The Black Hole is an American science-fiction film directed by Mark Grove and released on December 2, 2016. The film was originally titled Mind's Eye, and was also released internationally under the name Quantum Voyage. The film explores the effects caused in the real world by quantum entanglement and an occurrence of "The Einstein-Podolsky-Rosen Paradox".

==Plot==
A violinist has hallucinations that show her the collapse of space and time. The visions she experiences, and the things she hears, lead her to a portal through time and space to a parallel dimension.

==Cast==
- Malcolm McDowell as Mr. Simms
- Dean Cain as Mark Willis
- Izzie Steele as Mattie Carver
- Natalie Distler as Jess Selvy
- Jesse Kove as Fritz
- Aaron Perilo as Jim Bonza
- Lucine Fyelon as Aiyana Seneca
- Kristin Keating as Mrs. Pendergraft

==Production==
The film was shot both in Boulder, Colorado, and in Colorado state. Filming was initially slated for May and June 2011. According to the film's producer Ersoz, Boulder was chosen because it is "a beautiful, under-photographed place" and that "No one has ever recognized its gothic possibilities in a film before". Permits were sought for locations in Boulder including the University of Colorado campus. Ersoz said that McDowell would bring "a magical, wizard-like quality and will bring that essence to the film." She also said that Cain had "a terrific screen presence" and that he would "bring the right mix of strength and vulnerability" to the role.

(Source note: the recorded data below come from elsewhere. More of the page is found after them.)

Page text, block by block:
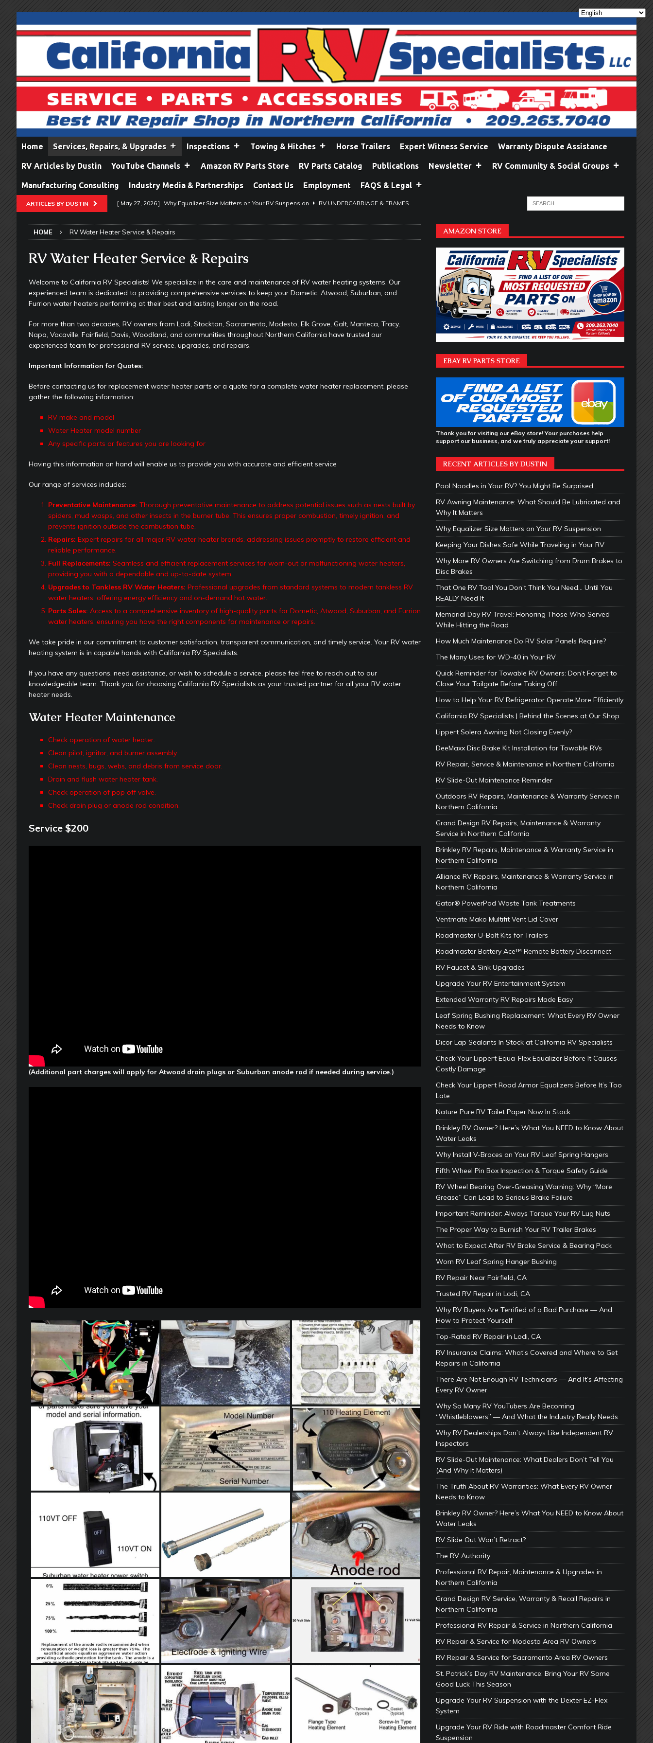
Home Services, Repairs, & Upgrades Inspections Towing & Hitches Horse Trailers Expert Witness Service Warranty Dispute Assistance
RV Articles by Dustin YouTube Channels Amazon RV Parts Store RV Parts Catalog Publications Newsletter RV Community & Social Groups
Manufacturing Consulting Industry Media & Partnerships Contact Us Employment FAQS & Legal
ARTICLES BY DUSTIN [ May 27, 2026 ] Why Equalizer Size Matters on Your RV Suspension RV UNDERCARRIAGE & FRAMES
[ May 23, 2026 ] Why More RV Owners Are Switching from Drum Brakes to Disc Brakes
UNDERCARRIAGE & FRAMES
That One RV Tool You Don’t Think You Need… Until You REALLY Need It
TOOLS & GADGETS
[ May 18, 2026 ] Memorial Day RV Travel: Honoring Those Who Served While Hitting the Road
[ May 16, 2026 ] How Much Maintenance Do RV Solar Panels Require? ELECTRICAL SYSTEMS
[ May 12, 2026 ]
Taking Off RV PAINT & COLLISION REPAIRS
[ July 29, 2026 ]
SLIDE-OUT TOPPERS
HOME RV Water Heater Service & Repairs
RV Water Heater Service & Repairs
Welcome to California RV Specialists! We specialize in the care and maintenance of RV water heating systems. Our
experienced team is dedicated to providing comprehensive services to keep your Dometic, Atwood, Suburban, and
Furrion water heaters performing at their best and lasting longer on the road.
For more than two decades, RV owners from Lodi, Stockton, Sacramento, Modesto, Elk Grove, Galt, Manteca, Tracy,
Napa, Vacaville, Fairfield, Davis, Woodland, and communities throughout Northern California have trusted our
experienced team for professional RV service, upgrades, and repairs.
Important Information for Quotes:
Before contacting us for replacement water heater parts or a quote for a complete water heater replacement, please
gather the following information:
RV make and model
Water Heater model number
Any specific parts or features you are looking for
Having this information on hand will enable us to provide you with accurate and efficient service
Our range of services includes:
Preventative Maintenance: Thorough preventative maintenance to address potential issues such as nests built by
spiders, mud wasps, and other insects in the burner tube. This ensures proper combustion, timely ignition, and
prevents ignition outside the combustion tube.
Repairs: Expert repairs for all major RV water heater brands, addressing issues promptly to restore efficient and
reliable performance.
Full Replacements: Seamless and efficient replacement services for worn-out or malfunctioning water heaters,
providing you with a dependable and up-to-date system.
Upgrades to Tankless RV Water Heaters: Professional upgrades from standard systems to modern tankless RV
water heaters, offering energy efficiency and on-demand hot water.
Parts Sales: Access to a comprehensive inventory of high-quality parts for Dometic, Atwood, Suburban, and Furrion
water heaters, ensuring you have the right components for maintenance or repairs.
We take pride in our commitment to customer satisfaction, transparent communication, and timely service. Your RV water
heating system is in capable hands with California RV Specialists.
If you have any questions, need assistance, or wish to schedule a service, please feel free to reach out to our
knowledgeable team. Thank you for choosing California RV Specialists as your trusted partner for all your RV water
heater needs.
Water Heater Maintenance
Check operation of water heater.
Clean pilot, ignitor, and burner assembly.
Clean nests, bugs, webs, and debris from service door.
Drain and flush water heater tank.
Check operation of pop off valve.
Check drain plug or anode rod condition.
Service $200
(Additional part charges will apply for Atwood drain plugs or Suburban anode rod if needed during service.)
AMAZON STORE
EBAY RV PARTS STORE
Thank you for visiting our eBay store! Your purchases help
support our business, and we truly appreciate your support!
RECENT ARTICLES BY DUSTIN
Pool Noodles in Your RV? You Might Be Surprised…
RV Awning Maintenance: What Should Be Lubricated and
Why It Matters
Why Equalizer Size Matters on Your RV Suspension
Keeping Your Dishes Safe While Traveling in Your RV
Why More RV Owners Are Switching from Drum Brakes to
Disc Brakes
That One RV Tool You Don’t Think You Need… Until You
REALLY Need It
Memorial Day RV Travel: Honoring Those Who Served
While Hitting the Road
How Much Maintenance Do RV Solar Panels Require?
The Many Uses for WD-40 in Your RV
Quick Reminder for Towable RV Owners: Don’t Forget to
Close Your Tailgate Before Taking Off
How to Help Your RV Refrigerator Operate More Efficiently
California RV Specialists | Behind the Scenes at Our Shop
Lippert Solera Awning Not Closing Evenly?
DeeMaxx Disc Brake Kit Installation for Towable RVs
RV Repair, Service & Maintenance in Northern California
RV Slide-Out Maintenance Reminder
Outdoors RV Repairs, Maintenance & Warranty Service in
Northern California
Grand Design RV Repairs, Maintenance & Warranty
Service in Northern California
Brinkley RV Repairs, Maintenance & Warranty Service in
Northern California
Alliance RV Repairs, Maintenance & Warranty Service in
Northern California
Gator® PowerPod Waste Tank Treatments
Ventmate Mako Multifit Vent Lid Cover
Roadmaster U-Bolt Kits for Trailers
Roadmaster Battery Ace™ Remote Battery Disconnect
RV Faucet & Sink Upgrades
Upgrade Your RV Entertainment System
Extended Warranty RV Repairs Made Easy
Leaf Spring Bushing Replacement: What Every RV Owner
Needs to Know
Dicor Lap Sealants In Stock at California RV Specialists
Check Your Lippert Equa-Flex Equalizer Before It Causes
Costly Damage
Check Your Lippert Road Armor Equalizers Before It’s Too
Late
Nature Pure RV Toilet Paper Now In Stock
Brinkley RV Owner? Here’s What You NEED to Know About
Water Leaks
Why Install V-Braces on Your RV Leaf Spring Hangers
Fifth Wheel Pin Box Inspection & Torque Safety Guide
RV Wheel Bearing Over-Greasing Warning: Why “More
Grease” Can Lead to Serious Brake Failure
Important Reminder: Always Torque Your RV Lug Nuts
The Proper Way to Burnish Your RV Trailer Brakes
What to Expect After RV Brake Service & Bearing Pack
Worn RV Leaf Spring Hanger Bushing
RV Repair Near Fairfield, CA
Trusted RV Repair in Lodi, CA
Why RV Buyers Are Terrified of a Bad Purchase — And
How to Protect Yourself
Top-Rated RV Repair in Lodi, CA
RV Insurance Claims: What’s Covered and Where to Get
Repairs in California
There Are Not Enough RV Technicians — And It’s Affecting
Every RV Owner
Why So Many RV YouTubers Are Becoming
“Whistleblowers” — And What the Industry Really Needs
Why RV Dealerships Don’t Always Like Independent RV
Inspectors
RV Slide-Out Maintenance: What Dealers Don’t Tell You
(And Why It Matters)
The Truth About RV Warranties: What Every RV Owner
Needs to Know
Brinkley RV Owner? Here’s What You NEED to Know About
Water Leaks
RV Slide Out Won’t Retract?
The RV Authority
Professional RV Repair, Maintenance & Upgrades in
Northern California
Grand Design RV Service, Warranty & Recall Repairs in
Northern California
Professional RV Repair & Service in Northern California
RV Repair & Service for Modesto Area RV Owners
RV Repair & Service for Sacramento Area RV Owners
St. Patrick’s Day RV Maintenance: Bring Your RV Some
Good Luck This Season
Upgrade Your RV Suspension with the Dexter EZ-Flex
System
Upgrade Your RV Ride with Roadmaster Comfort Ride
Suspension
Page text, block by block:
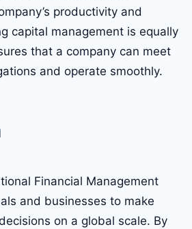
productivity and
capital management is equally
that a company can meet
and operate smoothly.
Financial Management
and businesses to make
on a global scale. By
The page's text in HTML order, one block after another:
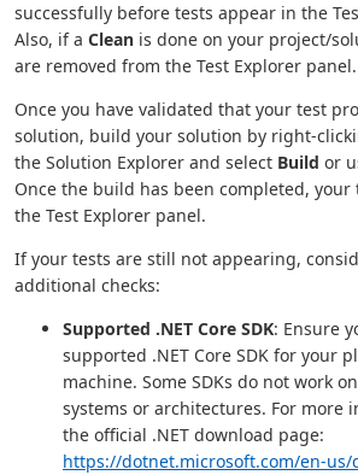
successfully before tests appear in the
Also, if a Clean is done on your project/
are removed from the Test Explorer panel.
Once you have validated that your test
solution, build your solution by right-
the Solution Explorer and select Build or
Once the build has been completed,
the Test Explorer panel.
If your tests are still not appearing,
additional checks:
Supported .NET Core SDK: Ensure
supported .NET Core SDK for your
machine. Some SDKs do not work
systems or architectures. For more
the official .NET download page:
https://dotnet.microsoft.com/en-us/
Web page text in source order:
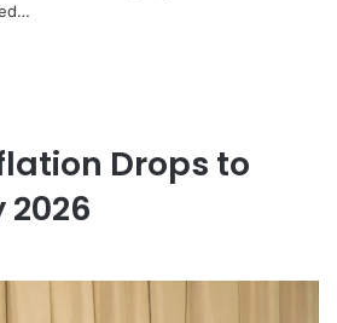
Drops to
2026

The film was set, filmed and produced in Boulder, and was set to highlight Boulder and use its local talent. Ersoz said that when outside production companies and productions are in Boulder they show a "stereotyping of Boulder that is ‘People's Republic-ish ... They are on the Pearl Street Mall, and they make references to Birkenstocks and wheat grass and whatever is crunchy liberal." She said that she feels the city has a "welcoming and threatening" presence and that she wanted to milk the "Gothic presence that hangs over the city", with the city being a "character in the film." Ersoz and her production company Black Wing are both based in Boulder, and in keeping with the Boulder promotion, Boulder actress Kristin Keating and Denver based Kevin Sean Ryan are both in the film. Keating said that "I think Meryem is really making a push to make this [Colorado] a bigger market", with Ryan adding "the movie's star power will 'put Colorado on the map'".

The film was initially declared as to be released in 3D, though confusion arose as it was reported that it was to be shot fully in 3D, as well as mostly in 2D with a plan to film one of the major scenes in 3D. Filming was scheduled from 23 May 2011 to 29 June, with shooting beginning in Boulder in May 2011.

The film was based on an original screenplay by Mark Daniels.